One would like to know for comparison what the magnitude of the effect of
humidity and temperature is on violent crime. Those numbers are probably in
the paper somewhere because the abstract mentions how they had to "address
confounding variation between temperature and air pollution". It not being
mentioned in the abstract makes me suspect that the effect of pollution on
violent crime is probably rather small compared to the effect of weather on
violent crime.

(Is there a positive correlation between people stating stupid banalities and
violent crime? Probably there is, because people who parrot things like
"Correlation does not imply causation" tend to get punched in the face. For
the avoidance of doubt, that was a joke, not a veiled threat.)
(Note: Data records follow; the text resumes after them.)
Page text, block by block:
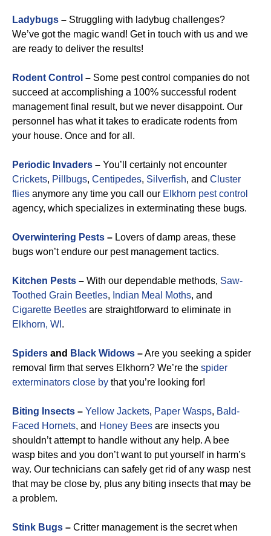
Ladybugs – Struggling with ladybug challenges?
We’ve got the magic wand! Get in touch with us and we
are ready to deliver the results!
Rodent Control – Some pest control companies do not
succeed at accomplishing a 100% successful rodent
management final result, but we never disappoint. Our
personnel has what it takes to eradicate rodents from
your house. Once and for all.
Periodic Invaders – You’ll certainly not encounter
Crickets, Pillbugs, Centipedes, Silverfish, and Cluster
flies anymore any time you call our Elkhorn pest control
agency, which specializes in exterminating these bugs.
Overwintering Pests – Lovers of damp areas, these
bugs won’t endure our pest management tactics.
Kitchen Pests – With our dependable methods, Saw-
Toothed Grain Beetles, Indian Meal Moths, and
Cigarette Beetles are straightforward to eliminate in
Elkhorn, WI .
Spiders and Black Widows –Are you seeking a spider
removal firm that serves Elkhorn? We’re the spider
exterminators close by that you’re looking for!
Biting Insects – Yellow Jackets, Paper Wasps, Bald-
Faced Hornets, and Honey Bees are insects you
shouldn’t attempt to handle without any help. A bee
wasp bites and you don’t want to put yourself in harm’s
way. Our technicians can safely get rid of any wasp nest
that may be close by, plus any biting insects that may be
a problem.
Stink Bugs – Critter management is the secret when
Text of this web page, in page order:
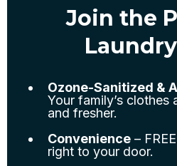
Join the
Ozone-Sanitized &
Your family’s clothes
and fresher.
Convenience –
right to your door.
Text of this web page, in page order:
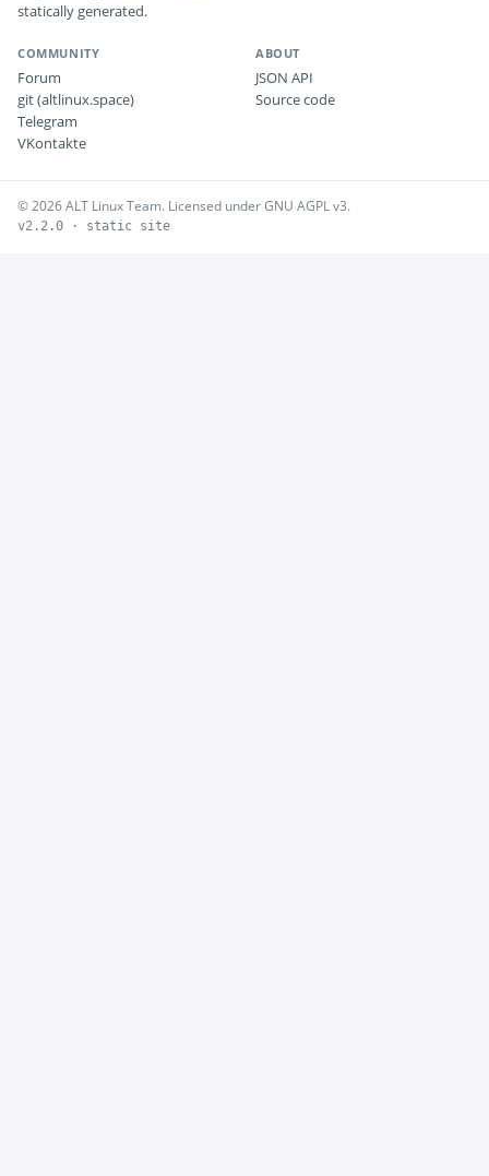
statically generated.
COMMUNITY
Forum
git (altlinux.space)
Telegram
VKontakte
ABOUT
JSON API
Source code
© 2026 ALT Linux Team. Licensed under GNU AGPL v3.
v2.2.0 · static site
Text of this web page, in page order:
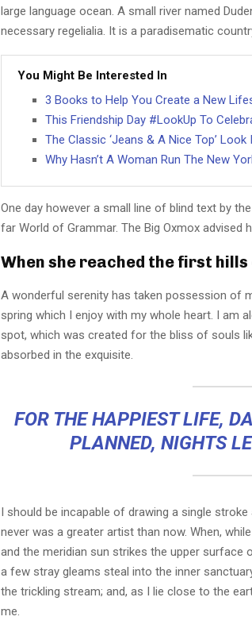
large language ocean. A small river named
necessary regelialia. It is a paradisematic
You Might Be Interested In
3 Books to Help You Create a New
This Friendship Day #LookUp To
The Classic ‘Jeans & A Nice Top’
Why Hasn’t A Woman Run The New
One day however a small line of blind text by
far World of Grammar. The Big Oxmox advised
When she reached the first
A wonderful serenity has taken possession of
spring which I enjoy with my whole heart. I am
spot, which was created for the bliss of souls
absorbed in the exquisite.
FOR THE HAPPIEST LIFE,
PLANNED, NIGHTS
I should be incapable of drawing a single
never was a greater artist than now. When,
and the meridian sun strikes the upper surface
a few stray gleams steal into the inner
the trickling stream; and, as I lie close to the
me.
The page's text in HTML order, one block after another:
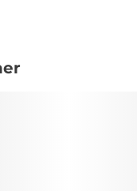
exquisite smoking
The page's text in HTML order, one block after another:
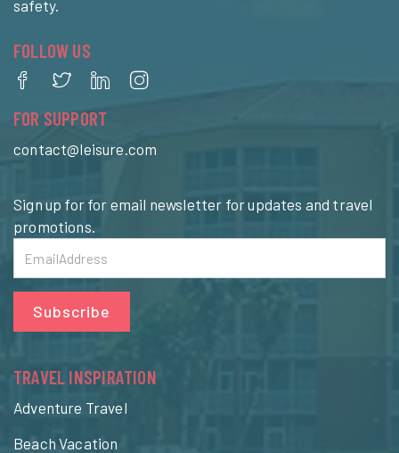
safety.
FOLLOW US
FOR SUPPORT
contact@leisure.com
Sign up for for email newsletter for updates and travel
promotions.
Subscribe
TRAVEL INSPIRATION
Adventure Travel
Beach Vacation
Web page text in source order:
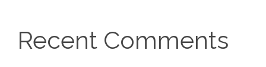
Recent Comments
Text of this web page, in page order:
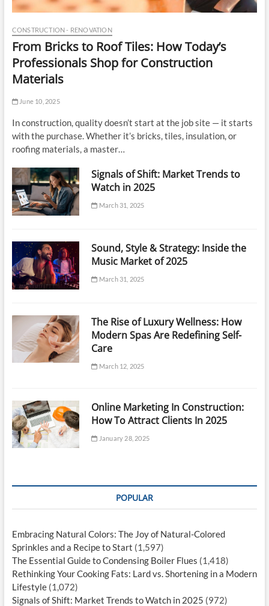
CONSTRUCTION - RENOVATION
From Bricks to Roof Tiles: How Today’s
Professionals Shop for Construction
Materials
June 10, 2025
In construction, quality doesn’t start at the job site — it starts
with the purchase. Whether it’s bricks, tiles, insulation, or
roofing materials, a master…
Signals of Shift: Market Trends to
Watch in 2025
March 31, 2025
Sound, Style & Strategy: Inside the
Music Market of 2025
March 31, 2025
The Rise of Luxury Wellness: How
Modern Spas Are Redefining Self-
Care
March 12, 2025
Online Marketing In Construction:
How To Attract Clients In 2025
January 28, 2025
POPULAR
Embracing Natural Colors: The Joy of Natural-Colored
Sprinkles and a Recipe to Start (1,597)
The Essential Guide to Condensing Boiler Flues (1,418)
Rethinking Your Cooking Fats: Lard vs. Shortening in a Modern
Lifestyle (1,072)
Signals of Shift: Market Trends to Watch in 2025 (972)

EDIT: The last sentence of the abstract strikes me as highly questionable
(though perhaps there's something in the paper to justify it). Just because
there's a short-term correlation between pollution and violent crime doesn't
mean that there will be a long-term correlation with a similar magnitude. In
other words: if you reduce pollution globally over the next ten years people
might just raise their expectations and be just as violent on the days on
which pollution is relatively high as they were ten years previously.

------
chippy
"They are now working with a large online chess platform to determine if
increased pollution exposure is correlated with worse chess performance."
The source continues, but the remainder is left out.